В один прекрасный день, поздней весною, миссис Стоун сделала поразительное открытие: над запасниками ее памяти пронесся свирепый ураган, и все имена, все лица, которые она в них хранила, разметало и унесло неизвестно куда. Она вышла из машины на углу виа Венето и только собиралась войти в ателье знаменитой портнихи, как вдруг ее окликнули по имени. Мгновение спустя ее схватила за руку какая-то женщина; миссис Стоун никак не могла сообразить, кто же это такая, помнила только, и то очень смутно, что где-то когда-то встречалась с нею. А чтобы женщина не догадалась, что она ее не узнала, миссис Стоун принялась оживленно болтать с ней, и лишь через несколько минут до нее дошло, что это не просто знакомая, что она принадлежала к узкому кругу друзей, которых Стоуны считали «своими». То была Джулия Макилхенни, а ее спутник – смахивающий на жабу великан, растерянно маячивший позади своей сигары, был их постоянный компаньон, он вкладывал деньги во все постановки, в которых участвовала миссис Стоун. И эту вот пару она не узнала. Несколько минут даже отдаленно не могла припомнить, кто они такие. А когда поняла, какой это страшный провал памяти, вдруг совсем пала духом. Глаза ее заволокло слезами. «Ах, Джулия, – пробормотала она, вспомнив наконец-то имя толстушки. – Джулия, мне надо тебе что-то сказать». И, оттащив Джулию на несколько шагов от мужа, миссис Стоун, непонятно для чего, принялась выдумывать о себе небылицы. Сказала, что у нее обнаружили злокачественную опухоль и удалили ее, но опухоль дала рецидив. Что долго ей не протянуть. Когда женщина выдохнула: «Где?» (а может быть, миссис Стоун это только почудилось), – она с готовностью принялась объяснять, что поначалу опухоль была в матке. Матку удалили, но болезнь слишком запущена, опухоль уже дала метастазы в другие органы. И пока миссис Стоун все это выдумывала, ее охватила странная радость, шальное чувство раскованности, какое бывало у нее лишь на сцене, да и то крайне редко, когда ей вдруг удавалось с помощью виртуозного своего мастерства одолеть трудное место в какой-нибудь очень сложной роли. Это чувство внезапного освобождения осталось у нее и после того, как она распрощалась с толстушкой у кафе, где они повстречались, – Джулия все охала, всхлипывала, и под конец из глаз у нее потекли слезы. «Не звони мне, не ищи встречи со мной, – крикнула ей миссис Стоун на прощание. – Я знаю, ты поймешь: я не могу сейчас никого видеть!»
Она уже не пошла к портнихе – это выглядело бы несколько странно после такого признания, – а села в машину и велела шоферу ехать в парк виллы Боргезе, Снова и снова она с ликованием твердила себе: «Подумать только, я их не узнала! Ха! Нет, вы подумайте, я даже не узнала их…»

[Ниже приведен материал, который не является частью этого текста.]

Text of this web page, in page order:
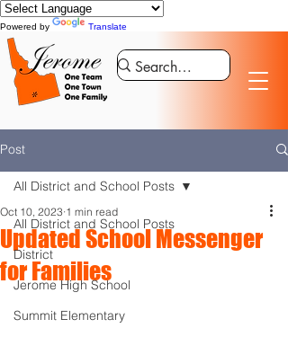
Powered by Translate
Post
All District and School Posts
District
Jerome High School
Summit Elementary
All District and School Posts
Updated School Messenger
for Families
Oct 10, 2023 1 min read

Поначалу именно это показалось миссис Стоун самым важным в забавной истории с Джулией. И только потом, когда шофер, обернувшись, осведомился, не надоел ли ей парк, миссис Стоун вдруг осенило, что не менее примечательно и другое – ведь она просто так, ни с того ни с сего нафантазировала о себе нечто несусветное. «Нет, не надоел, – ответила она шоферу, – покатаюсь еще немного». Она откинулась на кожаные подушки сиденья, и, пока машина петляла по извилистым аллеям парка, миссис Стоун поняла, что это конец пути. Теперь она в самом центре. Вот оно, средоточие пустоты, вокруг которого она так лихорадочно кружила когда-то…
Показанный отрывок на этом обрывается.